Given data =
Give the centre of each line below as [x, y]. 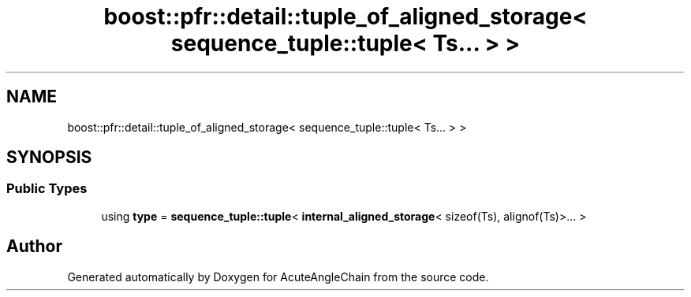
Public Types [47, 189]
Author [34, 247]
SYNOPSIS [49, 158]
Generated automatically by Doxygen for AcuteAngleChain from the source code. [278, 277]
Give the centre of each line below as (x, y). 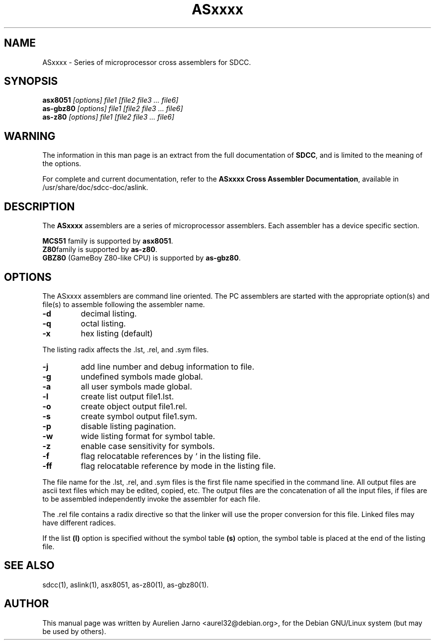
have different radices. (79, 522)
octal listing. (103, 323)
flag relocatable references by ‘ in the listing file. (171, 456)
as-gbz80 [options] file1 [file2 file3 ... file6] (113, 109)
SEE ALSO (29, 566)
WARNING (30, 136)
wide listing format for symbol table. (148, 436)
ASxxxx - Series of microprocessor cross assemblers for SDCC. (147, 62)
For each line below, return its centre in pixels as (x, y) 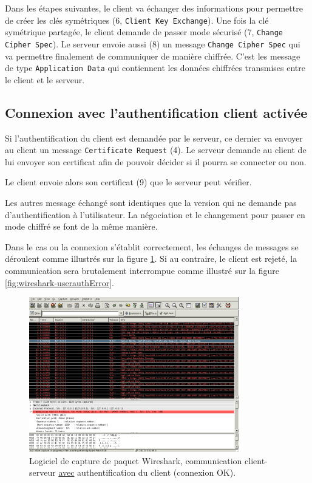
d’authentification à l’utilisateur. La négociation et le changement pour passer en (155, 214)
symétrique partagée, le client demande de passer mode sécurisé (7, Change (144, 32)
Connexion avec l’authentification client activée (156, 112)
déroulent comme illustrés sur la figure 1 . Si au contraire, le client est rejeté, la (151, 259)
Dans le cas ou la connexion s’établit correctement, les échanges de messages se (152, 246)
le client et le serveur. (45, 79)
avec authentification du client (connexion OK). (147, 472)
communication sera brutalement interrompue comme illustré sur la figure (142, 271)
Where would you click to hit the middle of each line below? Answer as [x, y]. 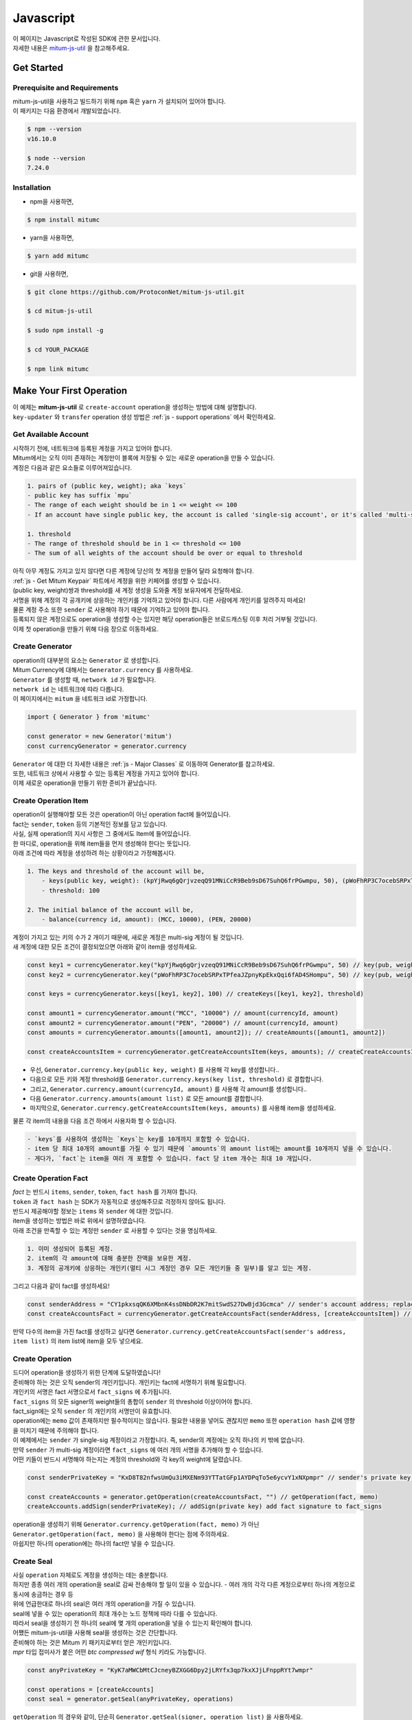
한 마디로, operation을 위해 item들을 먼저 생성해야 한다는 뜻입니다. [102, 843]
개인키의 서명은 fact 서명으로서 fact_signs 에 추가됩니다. [92, 1392]
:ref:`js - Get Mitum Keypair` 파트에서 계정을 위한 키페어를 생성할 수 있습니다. [117, 581]
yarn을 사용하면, [52, 237]
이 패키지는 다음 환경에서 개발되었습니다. [67, 111]
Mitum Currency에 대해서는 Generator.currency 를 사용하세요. [103, 670]
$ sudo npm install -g [65, 331]
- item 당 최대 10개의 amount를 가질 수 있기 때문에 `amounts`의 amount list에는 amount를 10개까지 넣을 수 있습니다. [210, 1149]
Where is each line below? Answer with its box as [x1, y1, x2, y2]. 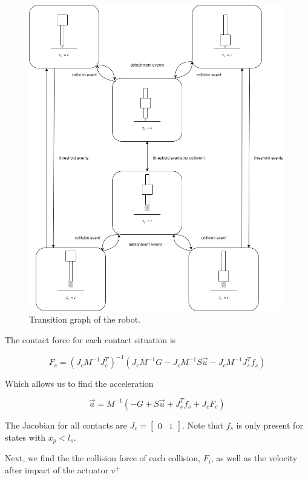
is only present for [236, 418, 303, 431]
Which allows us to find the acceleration [5, 377, 154, 390]
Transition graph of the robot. [29, 313, 141, 326]
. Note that [182, 418, 224, 431]
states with [5, 430, 46, 443]
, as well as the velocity [211, 452, 298, 464]
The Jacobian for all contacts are [5, 418, 127, 431]
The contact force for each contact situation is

Requirement =
Word for word, return the entries above, but without any pictures.

Reply to the exercise =
Give the centre of each line below as [x, y]. 
Public Types [47, 189]
Author [34, 247]
SYNOPSIS [49, 158]
Generated automatically by Doxygen for AcuteAngleChain from the source code. [278, 277]
Give the centre of each line below as (x, y). 
have different radices. (79, 522)
octal listing. (103, 323)
flag relocatable references by ‘ in the listing file. (171, 456)
as-gbz80 [options] file1 [file2 file3 ... file6] (113, 109)
SEE ALSO (29, 566)
WARNING (30, 136)
wide listing format for symbol table. (148, 436)
ASxxxx - Series of microprocessor cross assemblers for SDCC. (147, 62)
For each line below, return its centre in pixels as (x, y) 
d’authentification à l’utilisateur. La négociation et le changement pour passer en (155, 214)
symétrique partagée, le client demande de passer mode sécurisé (7, Change (144, 32)
Connexion avec l’authentification client activée (156, 112)
déroulent comme illustrés sur la figure 1 . Si au contraire, le client est rejeté, la (151, 259)
Dans le cas ou la connexion s’établit correctement, les échanges de messages se (152, 246)
le client et le serveur. (45, 79)
avec authentification du client (connexion OK). (147, 472)
communication sera brutalement interrompue comme illustré sur la figure (142, 271)
Where would you click to hit the middle of each line below? Answer as [x, y]. 
한 마디로, operation을 위해 item들을 먼저 생성해야 한다는 뜻입니다. [102, 843]
개인키의 서명은 fact 서명으로서 fact_signs 에 추가됩니다. [92, 1392]
:ref:`js - Get Mitum Keypair` 파트에서 계정을 위한 키페어를 생성할 수 있습니다. [117, 581]
yarn을 사용하면, [52, 237]
이 패키지는 다음 환경에서 개발되었습니다. [67, 111]
Mitum Currency에 대해서는 Generator.currency 를 사용하세요. [103, 670]
$ sudo npm install -g [65, 331]
- item 당 최대 10개의 amount를 가질 수 있기 때문에 `amounts`의 amount list에는 amount를 10개까지 넣을 수 있습니다. [210, 1149]
Where is each line below? Answer with its box as [x1, y1, x2, y2]. 
is only present for [236, 418, 303, 431]
Which allows us to find the acceleration [5, 377, 154, 390]
Transition graph of the robot. [29, 313, 141, 326]
. Note that [182, 418, 224, 431]
states with [5, 430, 46, 443]
, as well as the velocity [211, 452, 298, 464]
The Jacobian for all contacts are [5, 418, 127, 431]
The contact force for each contact situation is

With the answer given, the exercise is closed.